Work required
Which of the lines below holds the string "Proposal"? Copy every line that does.

Data for this task
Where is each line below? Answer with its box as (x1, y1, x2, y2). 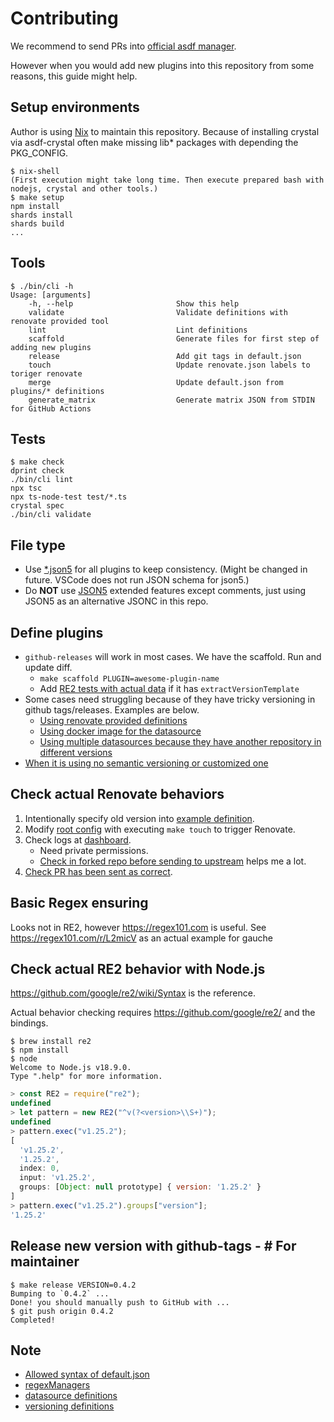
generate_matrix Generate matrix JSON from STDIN (28, 395, 315, 405)
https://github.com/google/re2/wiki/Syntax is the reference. (10, 987, 256, 999)
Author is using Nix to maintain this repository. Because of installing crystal (10, 125, 320, 137)
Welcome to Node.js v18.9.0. (10, 1063, 132, 1073)
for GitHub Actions (10, 403, 92, 414)
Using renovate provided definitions (39, 715, 188, 726)
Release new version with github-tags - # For (10, 1238, 297, 1255)
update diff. (24, 662, 73, 673)
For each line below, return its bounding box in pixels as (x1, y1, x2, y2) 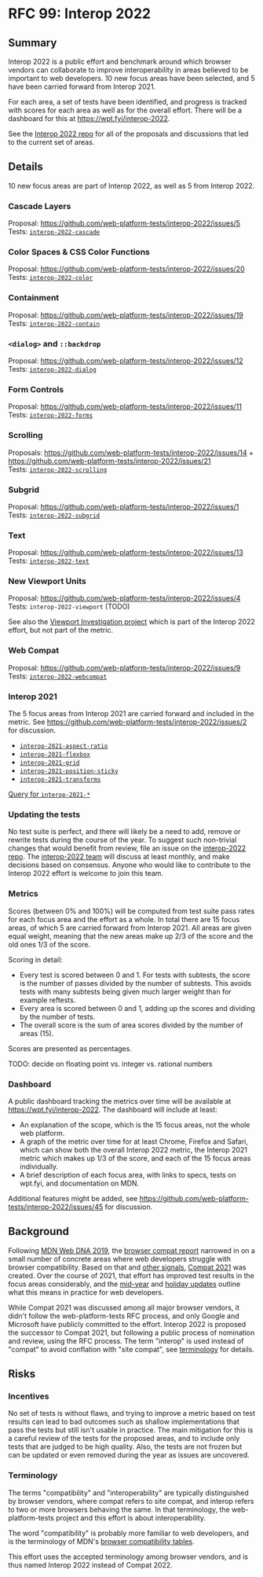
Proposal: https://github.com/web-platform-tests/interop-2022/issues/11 (8, 402, 242, 411)
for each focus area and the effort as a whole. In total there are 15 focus (8, 914, 240, 924)
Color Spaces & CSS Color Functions (8, 247, 151, 258)
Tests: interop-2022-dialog (8, 365, 97, 373)
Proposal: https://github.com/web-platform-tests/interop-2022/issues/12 (8, 356, 243, 366)
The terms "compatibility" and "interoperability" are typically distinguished (8, 1487, 249, 1498)
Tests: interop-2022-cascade (8, 227, 100, 237)
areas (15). (19, 1028, 54, 1038)
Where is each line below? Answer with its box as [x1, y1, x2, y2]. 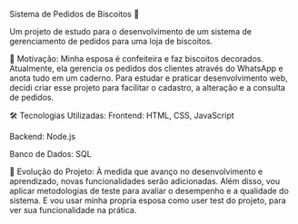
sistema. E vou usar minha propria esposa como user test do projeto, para [9, 195, 286, 206]
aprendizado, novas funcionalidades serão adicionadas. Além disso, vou [9, 176, 281, 186]
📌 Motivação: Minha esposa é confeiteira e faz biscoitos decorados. [9, 54, 263, 63]
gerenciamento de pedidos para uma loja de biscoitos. [9, 36, 214, 46]
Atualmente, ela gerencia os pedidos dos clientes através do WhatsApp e [9, 63, 283, 73]
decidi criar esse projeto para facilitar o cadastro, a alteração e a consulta [9, 83, 286, 93]
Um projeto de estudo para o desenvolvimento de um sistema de [9, 26, 253, 36]
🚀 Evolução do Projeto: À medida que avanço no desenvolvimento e [9, 166, 263, 177]
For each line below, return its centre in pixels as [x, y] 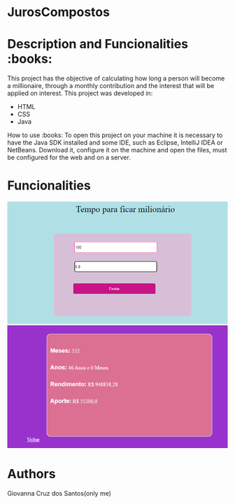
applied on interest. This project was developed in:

Exercise response
Proposal: https://github.com/web-platform-tests/interop-2022/issues/11 (8, 402, 242, 411)
Proposal: https://github.com/web-platform-tests/interop-2022/issues/12 (8, 356, 243, 366)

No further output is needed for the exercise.